### DESCRIPTION OF THE TASK
The task calls for each line of the records below in which the word "financial" appears.

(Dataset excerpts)
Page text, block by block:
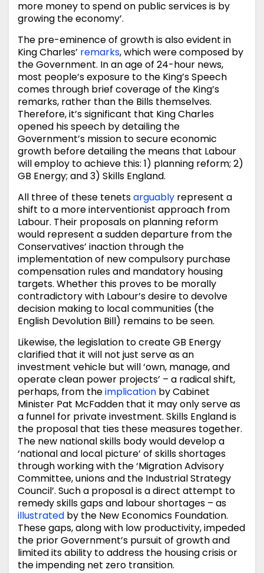
more money to spend on public services is by
growing the economy’.
The pre-eminence of growth is also evident in
King Charles’ remarks, which were composed by
the Government. In an age of 24-hour news,
most people’s exposure to the King’s Speech
comes through brief coverage of the King’s
remarks, rather than the Bills themselves.
Therefore, it’s significant that King Charles
opened his speech by detailing the
Government’s mission to secure economic
growth before detailing the means that Labour
will employ to achieve this: 1) planning reform; 2)
GB Energy; and 3) Skills England.
All three of these tenetsarguably represent a
shift to a more interventionist approach from
Labour. Their proposals on planning reform
would represent a sudden departure from the
Conservatives’ inaction through the
implementation of new compulsory purchase
compensation rules and mandatory housing
targets. Whether this proves to be morally
contradictory with Labour’s desire to devolve
decision making to local communities (the
English Devolution Bill) remains to be seen.
Likewise, the legislation to create GB Energy
clarified that it will not just serve as an
investment vehicle but will ‘own, manage, and
operate clean power projects’ – a radical shift,
perhaps, from theimplication by Cabinet
Minister Pat McFadden that it may only serve as
a funnel for private investment. Skills England is
the proposal that ties these measures together.
The new national skills body would develop a
‘national and local picture’ of skills shortages
through working with the ‘Migration Advisory
Committee, unions and the Industrial Strategy
Council’. Such a proposal is a direct attempt to
remedy skills gaps and labour shortages – as
illustrated by the New Economics Foundation.
These gaps, along with low productivity, impeded
the prior Government’s pursuit of growth and
limited its ability to address the housing crisis or
the impending net zero transition.
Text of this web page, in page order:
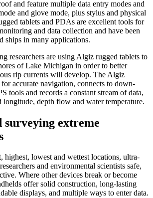
and feature multiple data entry modes and
and glove mode, plus stylus and physical
tablets and PDAs are excellent tools for
and data collection and have been
ships in many applications.
researchers are using Algiz rugged tablets to
of Lake Michigan in order to better
rip currents will develop. The Algiz
accurate navigation, connects to down-
tools and records a constant stream of data,
depth flow and water temperature.
surveying extreme
highest, lowest and wettest locations, ultra-
and environmental scientists safe,
Where other devices break or become
offer solid construction, long-lasting
displays, and multiple ways to enter data.
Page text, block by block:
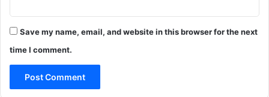
Save my name, email, and website in this browser for the next
time I comment.
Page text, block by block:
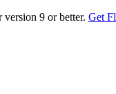
version 9 or better. Get
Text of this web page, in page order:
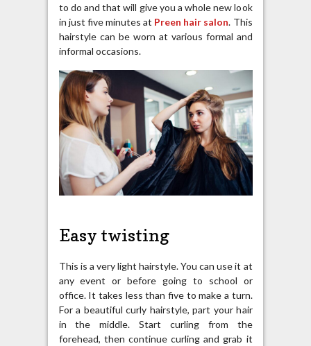
to do and that will give you a whole new look
in just five minutes at Preen hair salon. This
hairstyle can be worn at various formal and
informal occasions.
Easy twisting
This is a very light hairstyle. You can use it at
any event or before going to school or
office. It takes less than five to make a turn.
For a beautiful curly hairstyle, part your hair
in the middle. Start curling from the
forehead, then continue curling and grab it
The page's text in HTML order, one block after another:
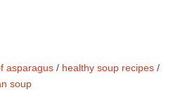
asparagus / healthy soup recipes /
soup
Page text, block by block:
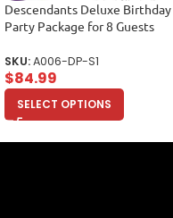
Descendants Deluxe Birthday
Party Package for 8 Guests
SKU:A006-DP-S1
$84.99
SELECT OPTIONS
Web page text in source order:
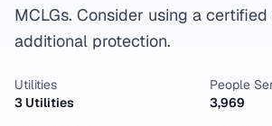
MCLGs. Consider using a
additional protection.
Utilities
3 Utilities
People
3,969
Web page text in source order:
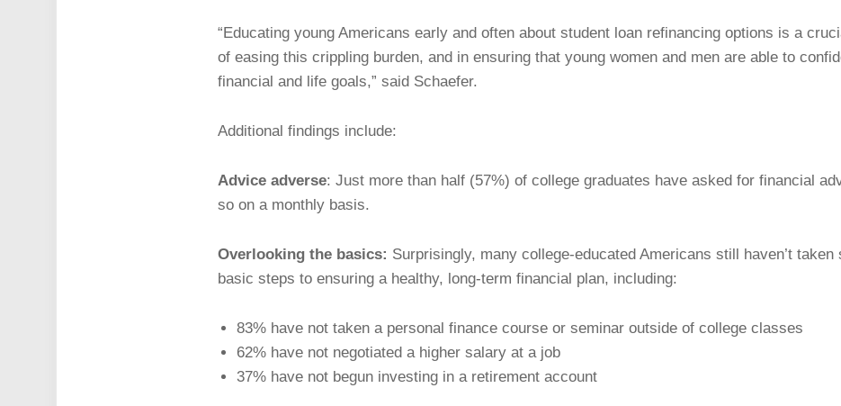
“Educating young Americans early and often about student loan refinancing options is a
of easing this crippling burden, and in ensuring that young women and men are able to
financial and life goals,” said Schaefer.
Additional findings include:
Advice adverse: Just more than half (57%) of college graduates have asked for financial
so on a monthly basis.
Overlooking the basics: Surprisingly, many college-educated Americans still haven’t
basic steps to ensuring a healthy, long-term financial plan, including:
83% have not taken a personal finance course or seminar outside of college classes
62% have not negotiated a higher salary at a job
37% have not begun investing in a retirement account
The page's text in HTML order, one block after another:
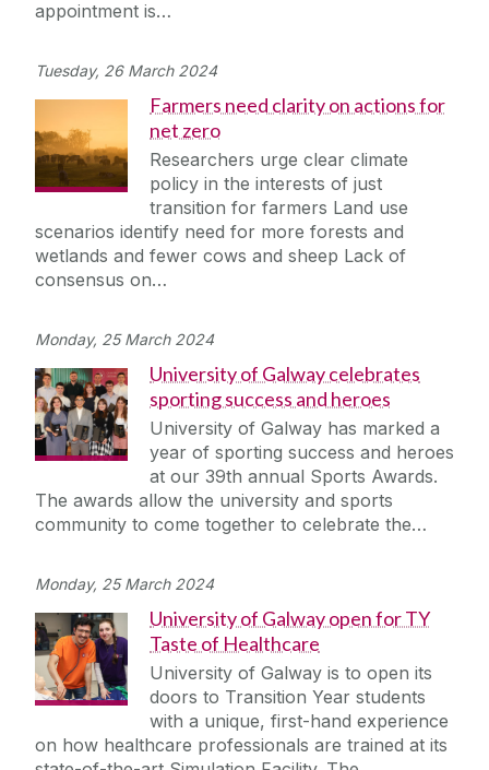
appointment is…
Tuesday, 26 March 2024
Farmers need clarity on actions for
net zero
Researchers urge clear climate
policy in the interests of just
transition for farmers Land use
scenarios identify need for more forests and
wetlands and fewer cows and sheep Lack of
consensus on…
Monday, 25 March 2024
University of Galway celebrates
sporting success and heroes
University of Galway has marked a
year of sporting success and heroes
at our 39th annual Sports Awards.
The awards allow the university and sports
community to come together to celebrate the…
Monday, 25 March 2024
University of Galway open for TY
Taste of Healthcare
University of Galway is to open its
doors to Transition Year students
with a unique, first-hand experience
on how healthcare professionals are trained at its
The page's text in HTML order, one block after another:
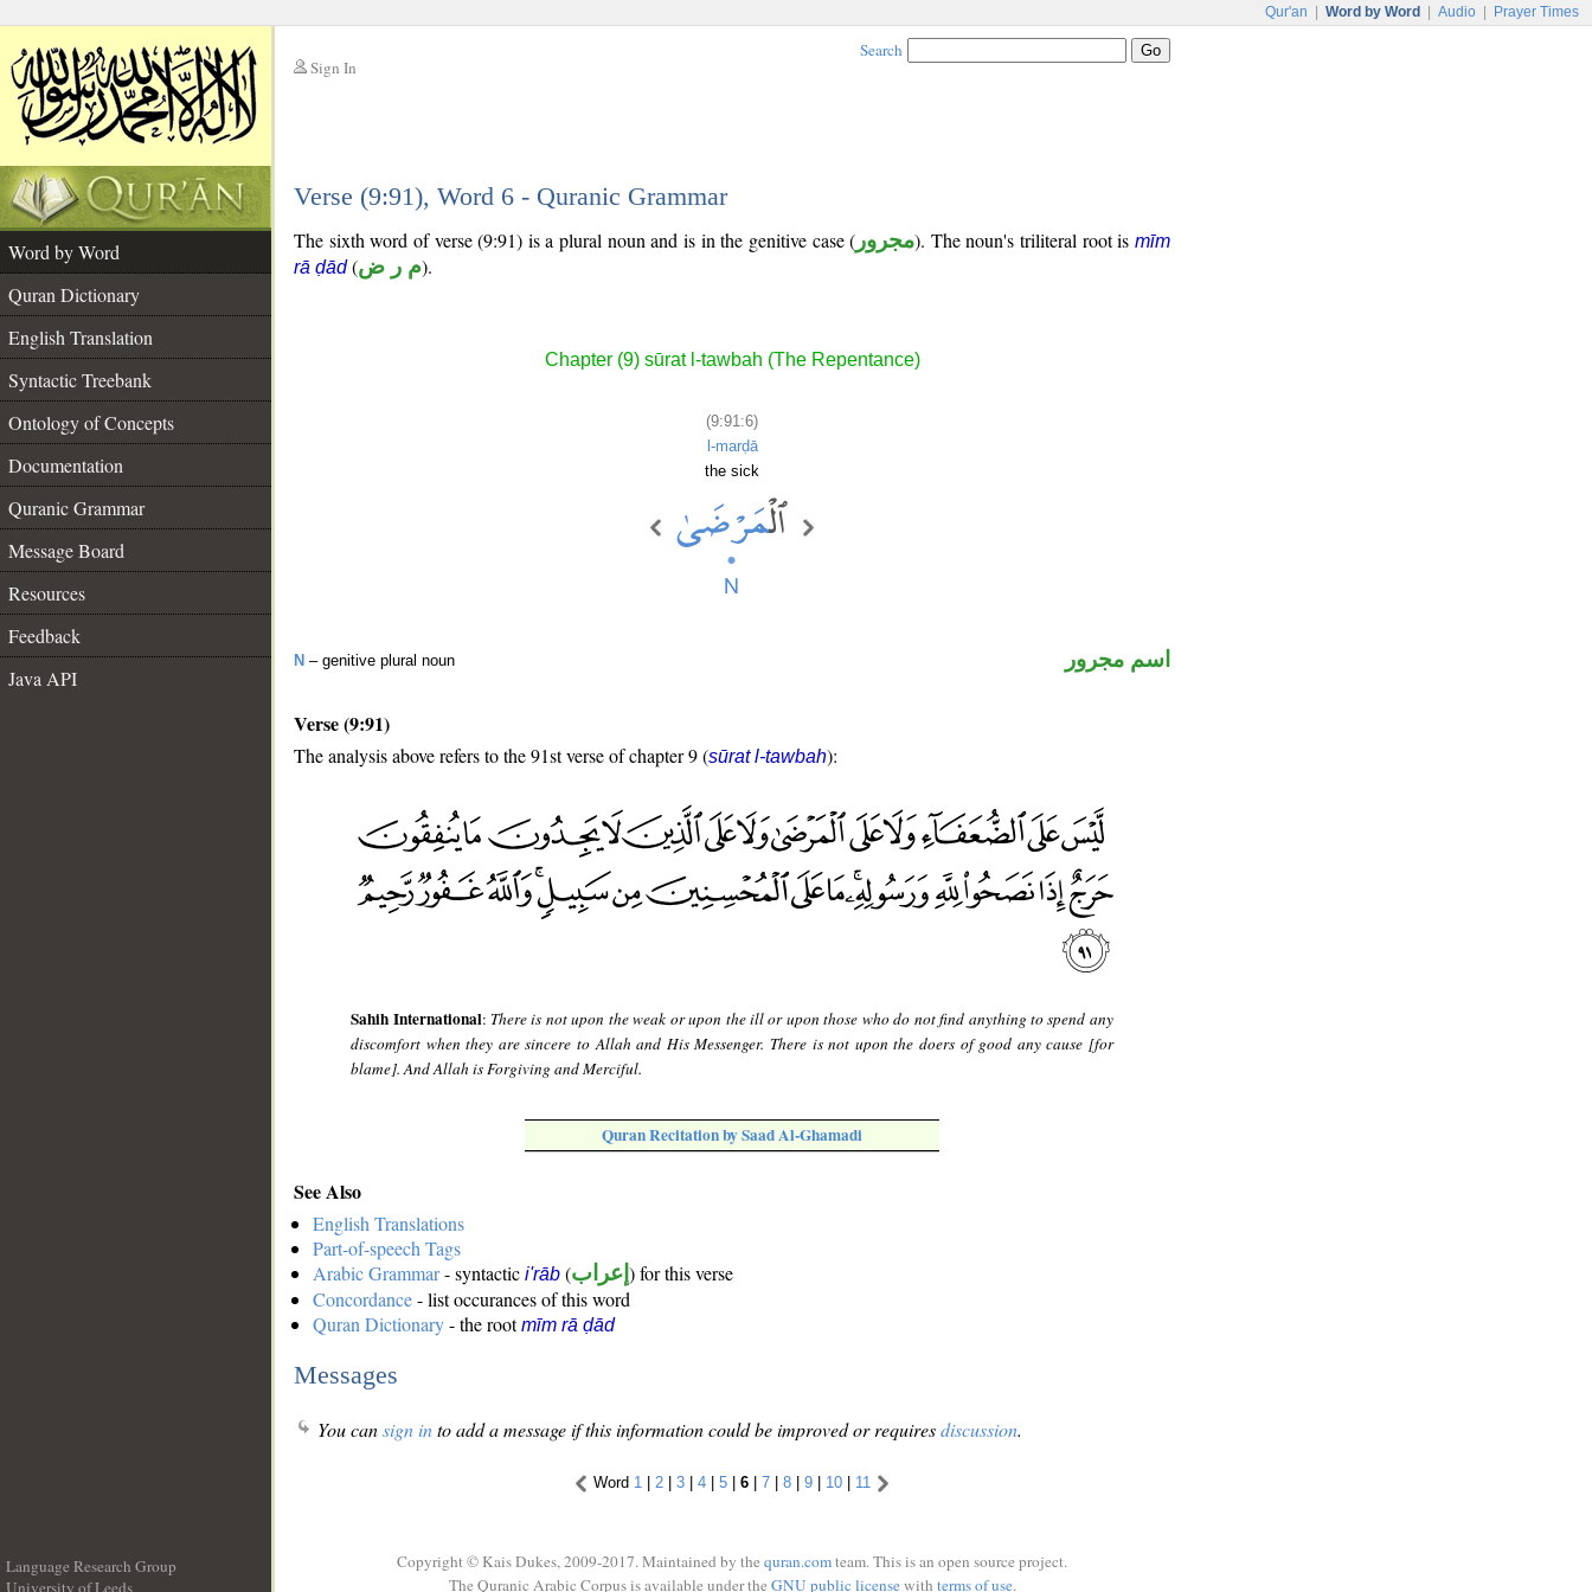
Qur'an Word by Word Audio Prayer Times
Sign In
Search
Verse (9:91), Word 6 - Quranic Grammar
Word by Word
Quran Dictionary
English Translation
Syntactic Treebank
Ontology of Concepts
Documentation
Quranic Grammar
Message Board
Resources
Feedback
Java API
The sixth word of verse (9:91) is a plural noun and is in the genitive case ( مجرور). The noun's triliteral root ismīm
rā ḍād(م ر ض).
Chapter (9) sūrat l-tawbah (The Repentance)
(9:91:6)
l-marḍā
the sick
N – genitive plural noun اسم مجرور
Verse (9:91)
The analysis above refers to the 91st verse of chapter 9 (sūrat l-tawbah):
Sahih International: There is not upon the weak or upon the ill or upon those who do not find anything to spend any
discomfort when they are sincere to Allah and His Messenger. There is not upon the doers of good any cause [for
blame]. And Allah is Forgiving and Merciful.
Quran Recitation by Saad Al-Ghamadi
See Also
English Translations
Part-of-speech Tags
Arabic Grammar- syntactic i'rāb (إعراب ) for this verse
Concordance- list occurances of this word
Quran Dictionary- the rootmīm rā ḍād
Messages
You cansign into add a message if this information could be improved or requiresdiscussion.
Word 1 | 2 | 3 | 4 | 5 | 6 | 7 | 8 | 9 | 10 | 11
Language Research Group
University of Leeds
Copyright © Kais Dukes, 2009-2017. Maintained by the quran.comteam. This is an open source project.
The Quranic Arabic Corpus is available under the GNU public licensewith terms of use.
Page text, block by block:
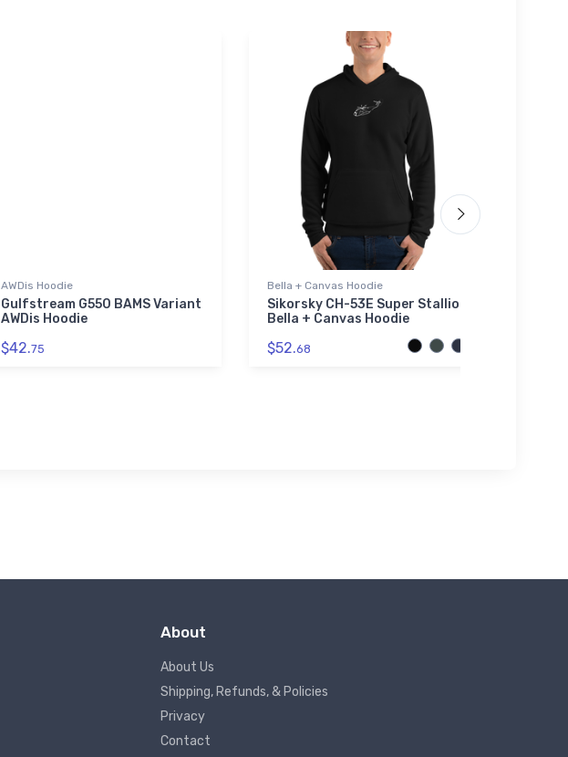
AWDis Hoodie
Gulfstream G550 BAMS Variant
AWDis Hoodie
$42.75
Bella + Canvas Hoodie
Sikorsky CH-53E Super Stallion
Bella + Canvas Hoodie
$52.68
About
About Us
Shipping, Refunds, & Policies
Privacy
Contact
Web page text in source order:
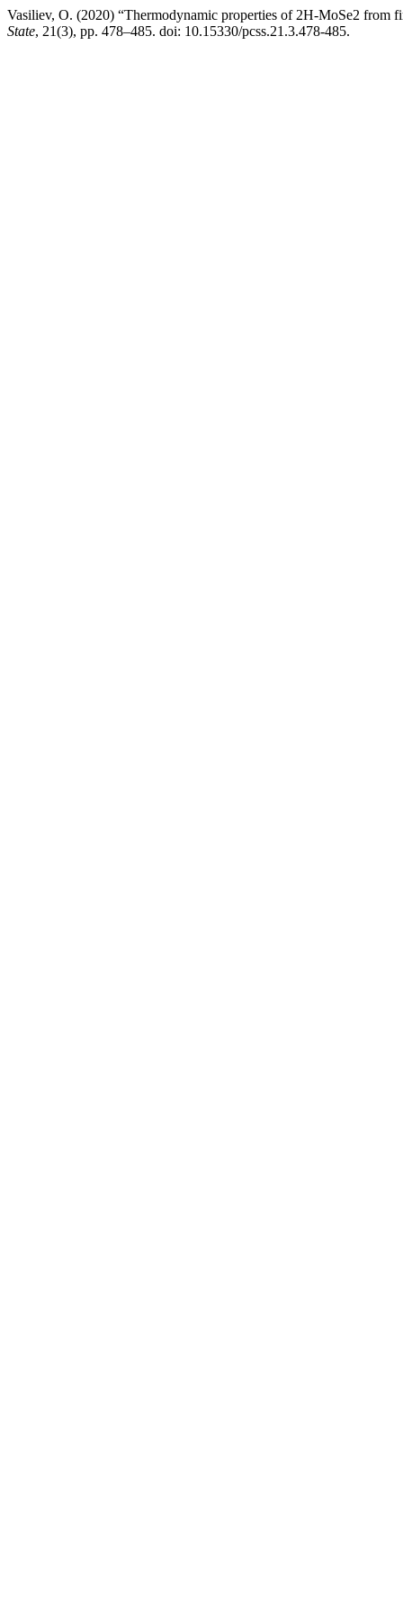
Vasiliev, O. (2020) “Thermodynamic properties of 2H-MoSe2 from
State, 21(3), pp. 478–485. doi: 10.15330/pcss.21.3.478-485.
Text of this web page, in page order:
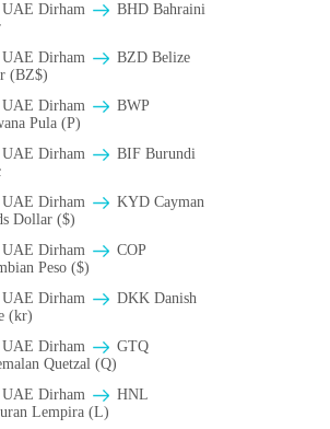
Dirham
BHD Bahraini
Dirham
BZD Belize
(BZ$)
Dirham
BWP
Pula (P)
Dirham
BIF Burundi
Dirham
KYD Cayman
Dollar ($)
Dirham
COP
Peso ($)
Dirham
DKK Danish
(kr)
Dirham
GTQ
Quetzal (Q)
Dirham
HNL
Lempira (L)
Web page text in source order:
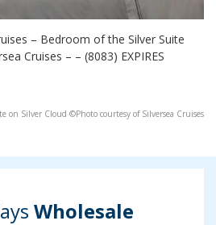
– Bedroom of the Silver Suite
Cruises – – (8083) EXPIRES
on Silver Cloud ©Photo courtesy of Silversea Cruises
Wholesale
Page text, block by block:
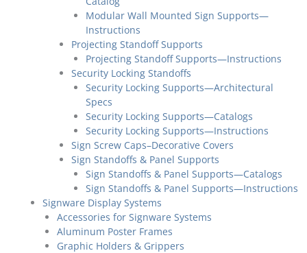
Modular Wall Mounted Sign Supports—
Instructions
Projecting Standoff Supports
Projecting Standoff Supports—Instructions
Security Locking Standoffs
Security Locking Supports—Architectural
Specs
Security Locking Supports—Catalogs
Security Locking Supports—Instructions
Sign Screw Caps–Decorative Covers
Sign Standoffs & Panel Supports
Sign Standoffs & Panel Supports—Catalogs
Sign Standoffs & Panel Supports—Instructions
Signware Display Systems
Accessories for Signware Systems
Aluminum Poster Frames
Graphic Holders & Grippers
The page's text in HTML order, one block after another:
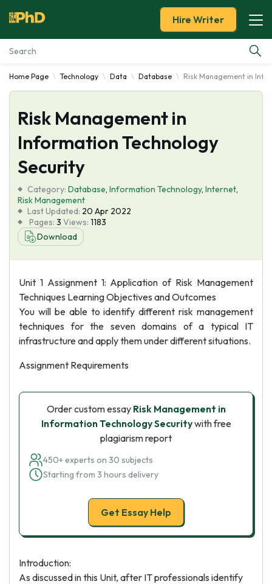
Essay Examples
Services
Tools
About Us
Hire Writer
Home Page Technology Data Database Risk Management in
Risk Management in
Information Technology
Security
Category: Database, Information Technology, Internet,
Risk Management
Last Updated: 20 Apr 2022
Pages: 3 Views: 1183
Download
Unit 1 Assignment 1: Application of Risk Management
Techniques Learning Objectives and Outcomes
You will be able to identify different risk management
techniques for the seven domains of a typical IT
infrastructure and apply them under different situations.
Assignment Requirements
Order custom essay Risk Management in
Information Technology Securitywith free
plagiarism report
450+ experts on 30 subjects
Starting from 3 hours delivery
Get Essay Help
Introduction:
As discussed in this Unit, after IT professionals identify

### EXERCISE RESPONSE
financial and life goals,” said Schaefer.
Advice adverse: Just more than half (57%) of college graduates have asked for financial
basic steps to ensuring a healthy, long-term financial plan, including:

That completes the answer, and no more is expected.